TASK OBJECTIVE - Retype each of the records below exactly, leaving the pictures out.

MATERIAL FOR THE TASK -

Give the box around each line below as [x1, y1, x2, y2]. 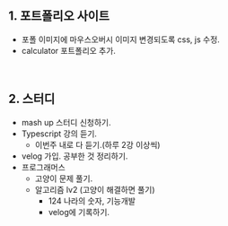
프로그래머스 [21, 161, 66, 172]
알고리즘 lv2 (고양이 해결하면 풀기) [34, 184, 155, 195]
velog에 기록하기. [48, 206, 110, 217]
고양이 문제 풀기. [34, 173, 93, 184]
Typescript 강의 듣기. [21, 128, 98, 139]
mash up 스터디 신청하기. [21, 117, 111, 127]
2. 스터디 [8, 91, 56, 107]
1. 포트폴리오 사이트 [8, 8, 110, 24]
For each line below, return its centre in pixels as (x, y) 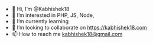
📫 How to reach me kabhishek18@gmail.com (67, 34)
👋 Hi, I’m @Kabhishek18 (40, 9)
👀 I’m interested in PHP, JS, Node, (53, 15)
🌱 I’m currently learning (40, 21)

ANSWER AREA -
Give the box around each line below as [x1, y1, x2, y2]. 
프로그래머스 [21, 161, 66, 172]
알고리즘 lv2 (고양이 해결하면 풀기) [34, 184, 155, 195]
velog에 기록하기. [48, 206, 110, 217]
고양이 문제 풀기. [34, 173, 93, 184]
Typescript 강의 듣기. [21, 128, 98, 139]
mash up 스터디 신청하기. [21, 117, 111, 127]
2. 스터디 [8, 91, 56, 107]
1. 포트폴리오 사이트 [8, 8, 110, 24]
For each line below, return its centre in pixels as (x, y) 
📫 How to reach me kabhishek18@gmail.com (67, 34)
👋 Hi, I’m @Kabhishek18 (40, 9)
👀 I’m interested in PHP, JS, Node, (53, 15)
🌱 I’m currently learning (40, 21)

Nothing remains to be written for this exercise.